Во второй речи, опровергая дутые цифры промышленников, согласно которым германская промышленность была якобы прибыльнее русской, Витте поставил весьма простой, но решающий вопрос: если это так, то почему иностранный капитал идет в Россию, а не наоборот? Тогда, иронизировал он, «мы завоевали бы мирным путем Германию, Францию, Англию и т. д.»[252]
Выступая третий раз с возражениями Триполитову, Крестовникову и др., Витте отверг их довод, будто иностранный капитал идет только в немногие доходные отрасли. Сославшись на кризис 1900—1901 гг., он показал, что тогда больше всего пострадали именно иностранные капиталы. Не выдерживает критики, по его мнению, и другое соображение промышленников, согласно которому русские капиталы не идут за границу только потому, что их просто нет. «Но позвольте, господа, припомнить,— резонно
ответил Витте,— сколько капиталов русских было переведено за границу в 1904 и 1905 гг. накануне революции. Сотни и сотни миллионов. Когда нужно было уходить от революции, тогда нашлись капиталы и отправлялись за границу. И они оставались бы там и пошли бы в промышленность, если бы это было выгодно. Но как только у нас все успокоилось, понятно, что и капиталы пришли обратно для помещения их здесь более выгодного. Наконец, если вам угодно будет обратиться к отчетам банков и к различным капиталам, которые в этих банках лежат непроизводительно, то вы увидите, какая у нас масса своих капиталов» [253]. Убедительно разоблачив несостоятельность жалоб промышленников на обременительность для них расходов, предусматриваемых страховыми законопроектами, Витте назвал все их расчеты и доводы «финансовой ересью».

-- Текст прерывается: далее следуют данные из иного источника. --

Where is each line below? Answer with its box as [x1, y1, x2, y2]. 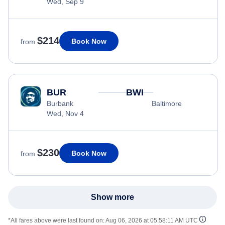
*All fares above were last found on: [8, 216, 105, 224]
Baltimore [151, 99, 182, 107]
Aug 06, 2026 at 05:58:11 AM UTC [105, 216, 198, 224]
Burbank [47, 99, 73, 107]
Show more [91, 192, 134, 201]
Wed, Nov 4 [47, 109, 84, 118]
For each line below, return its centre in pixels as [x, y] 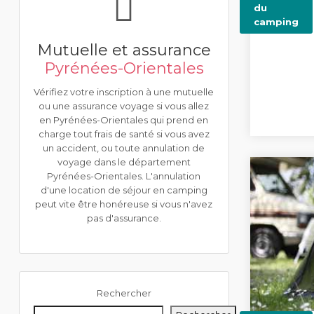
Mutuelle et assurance [124, 50]
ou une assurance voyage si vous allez [124, 106]
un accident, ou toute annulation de [124, 148]
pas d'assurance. [124, 218]
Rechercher [124, 293]
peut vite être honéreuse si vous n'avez [124, 204]
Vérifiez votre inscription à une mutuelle [124, 92]
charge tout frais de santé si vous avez [124, 134]
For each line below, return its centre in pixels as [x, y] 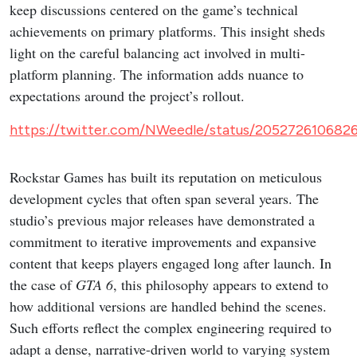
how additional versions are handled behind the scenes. [168, 306]
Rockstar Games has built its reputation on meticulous [166, 177]
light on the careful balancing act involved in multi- [157, 53]
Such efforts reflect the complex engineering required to [171, 328]
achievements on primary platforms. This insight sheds [167, 31]
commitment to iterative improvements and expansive [163, 242]
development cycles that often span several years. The [164, 199]
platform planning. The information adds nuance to [157, 75]
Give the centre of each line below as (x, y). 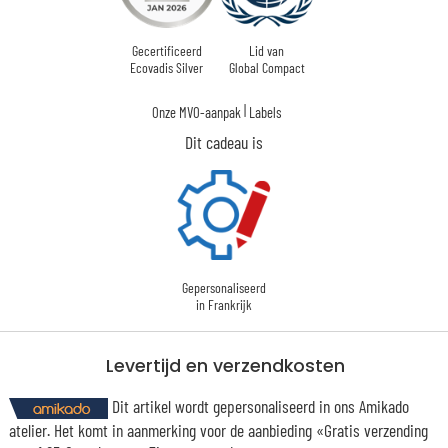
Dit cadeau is (224, 141)
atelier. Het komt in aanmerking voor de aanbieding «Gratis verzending (218, 429)
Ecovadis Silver (166, 67)
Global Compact (266, 67)
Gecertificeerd (166, 50)
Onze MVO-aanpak (196, 111)
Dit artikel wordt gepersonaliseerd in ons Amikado (258, 405)
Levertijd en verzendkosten (226, 366)

Выступления Витте имели большой резонанс, и все попытки промышленных заправил сгладить произведенное ими впечатление оказались неудачными. В ответной статье, озаглавленной словами Витте «Финансовая ересь», автор ее, барон Майдель, вынужден был признать, что «речь несомненно послужила к укреплению ошибочных взглядов, столь прочно установившихся в образованной части общества на положение нашей промышленности» и в этом заключается «идейный грех бывшего насадителя крупной индустрии в нашем отечестве»[254].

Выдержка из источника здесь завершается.